Shell Scripting For Speed

Inspired by a forum thread

Choose which shell your scripts use, that's the "#/bin/*sh" at the top:

  • dash: very small & fast but limited.
    you will have to use more external commands to accomplish things.
  • bash: bulkier, takes longer to load, slightly slower (although to notice this at all one has to do some deliberate benchmarking), but: you can accomplish much more with shell builtins. arrays, string manipulation... often the call to awk or sed is not required anymore
  • sh: AFAIK there's no shell executable by that name (anymore), it's the default shell, often a symlink to one of the above. It depends on your setup. Make sure you code for portability (POSIX) when you use this one. Which is practically the same as coding for dash.
  • This list isn't complete. There's many more shells: ksh, zsh, etc. etc.

Once you made that choice, it should influence your coding quite a bit. To compare dash with bash: you can accomplish a lot with bash's internal capabilities (arrays, to name only one), things that will require external commands with dash.

External commands

Example sleep: which sleep or type sleep - each call to an external command slows your script down:

  • the command needs to be read from hard drive
  • it is often overkill for the task required (e.g. calling sed, awk or grep for simple string manipulation, something even dash can do)

Command substitution and Pipes

Either construct will open a subshell (a shell within a shell) and is therefore to be used sparingly.
Some discussion here and here.

Command substitution

Means that the ouput of a command (internal or external) is encapsulated so that the shell receives its output as a string:

sh
echo "Today is $(date)"

Better:

sh
echo -n "Today is "; date

Pipes

cat file | grep word

Piping commands into each other creates a subshell for each pipe. Use sparingly!

Better:

grep word file

Both

Overkill examples might look like this:

sh
time="$(date | cut -d' ' -f5 | cut -d: -f1-2 ) echo "$time" a=$(echo 'hello' | tr '[:lower:]' '[:upper:]')

Better:

sh
date +%H:%M a="hello" a="${a^^}"

The latter is a bashism and a good example why sometimes bash is the better tool for the job.

Builtins

Be aware of what the internal commands (or builtins) of the shell in question are. Many commands (e.g. echo) are both internal and external. A hint: if you have a terminal open that runs the shell in question, and you can use help somecommand, then it's a builtin, and that's what the shell will default to. Or use type somecommand.

I Like to use Bash

Knowing of its capabilities, it allows me to make do with almost no piping to sed, awk etc. I reckon that in the end this is much faster - just imagine you have one of those hideous multi-pipe oneliners inside a loop that parses through a long file, or needs to be executed in short intervals - that's many, many subshells opened, reading external commands, and closed in rapid succession.
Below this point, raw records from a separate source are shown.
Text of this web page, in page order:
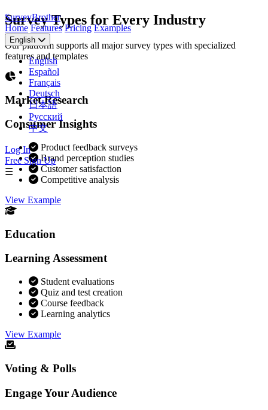
SurveyBrother
Home Features Pricing Examples
English
English
Español
Français
Deutsch
日本語
Русский
中文
Log In
Free Sign Up
☰
Survey Types for Every Industry
Our platform supports all major survey types with specialized
features and templates
Market Research
Consumer Insights
Product feedback surveys
Brand perception studies
Customer satisfaction
Competitive analysis
View Example
Education
Learning Assessment
Student evaluations
Quiz and test creation
Course feedback
Learning analytics
View Example
Voting & Polls
Engage Your Audience
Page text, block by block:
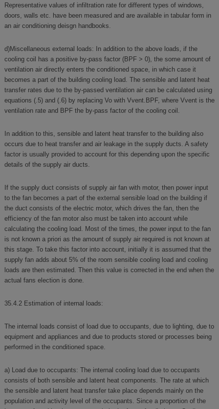
Representative values of infiltration rate for different types of windows,
doors, walls etc. have been measured and are available in tabular form in
an air conditioning deisgn handbooks.
d)Miscellaneous external loads: In addition to the above loads, if the
cooling coil has a positive by-pass factor (BPF > 0), the some amount of
ventilation air directly enters the conditioned space, in which case it
becomes a part of the building cooling load. The sensible and latent heat
transfer rates due to the by-passed ventilation air can be calculated using
equations (.5) and (.6) by replacing Vo with Vvent.BPF, where Vvent is the
ventilation rate and BPF the by-pass factor of the cooling coil.
In addition to this, sensible and latent heat transfer to the building also
occurs due to heat transfer and air leakage in the supply ducts. A safety
factor is usually provided to account for this depending upon the specific
details of the supply air ducts.
If the supply duct consists of supply air fan with motor, then power input
to the fan becomes a part of the external sensible load on the building if
the duct consists of the electric motor, which drives the fan, then the
efficiency of the fan motor also must be taken into account while
calculating the cooling load. Most of the times, the power input to the fan
is not known a priori as the amount of supply air required is not known at
this stage. To take this factor into account, initially it is assumed that the
supply fan adds about 5% of the room sensible cooling load and cooling
loads are then estimated. Then this value is corrected in the end when the
actual fans election is done.
35.4.2 Estimation of internal loads:
The internal loads consist of load due to occupants, due to lighting, due to
equipment and appliances and due to products stored or processes being
performed in the conditioned space.
a) Load due to occupants: The internal cooling load due to occupants
consists of both sensible and latent heat components. The rate at which
the sensible and latent heat transfer take place depends mainly on the
population and activity level of the occupants. Since a proportion of the
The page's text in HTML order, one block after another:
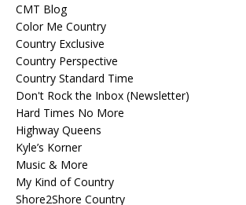
CMT Blog
Color Me Country
Country Exclusive
Country Perspective
Country Standard Time
Don't Rock the Inbox (Newsletter)
Hard Times No More
Highway Queens
Kyle’s Korner
Music & More
My Kind of Country
Shore2Shore Country
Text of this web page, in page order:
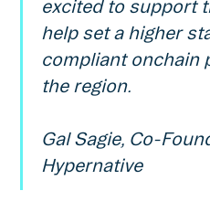
excited to support
help set a higher
compliant onchain
the region.
Gal Sagie, Co-
Hypernative
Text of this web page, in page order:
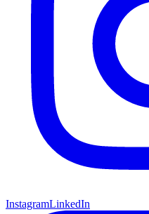
InstagramLinkedIn

If I run this command once, it may not matter. But if it's part of a recurring task or runs automated at login, it will save resources if I can replacer all of that with bash variables and string manipulation.

It's also difficult to add proper comments to "hideous multi-pipe oneliners".

I recommend everyone who chooses bash to read up on string manipulation. There's quite a few resources out there, and evtl. you will end up on this page with the obligatory disclaimer that it's outdated. Maybe this one for a quick reference, or this one.

And you definitely need to check out Greg's Wiki.

But Then Again...

I realise the beauty of "Do One Thing and Do it Well". Sometimes a simple shell and a few external commands are the better, more elegant solution. E.g. something like find | shuf would be pretty cumbersome to code in pure bash!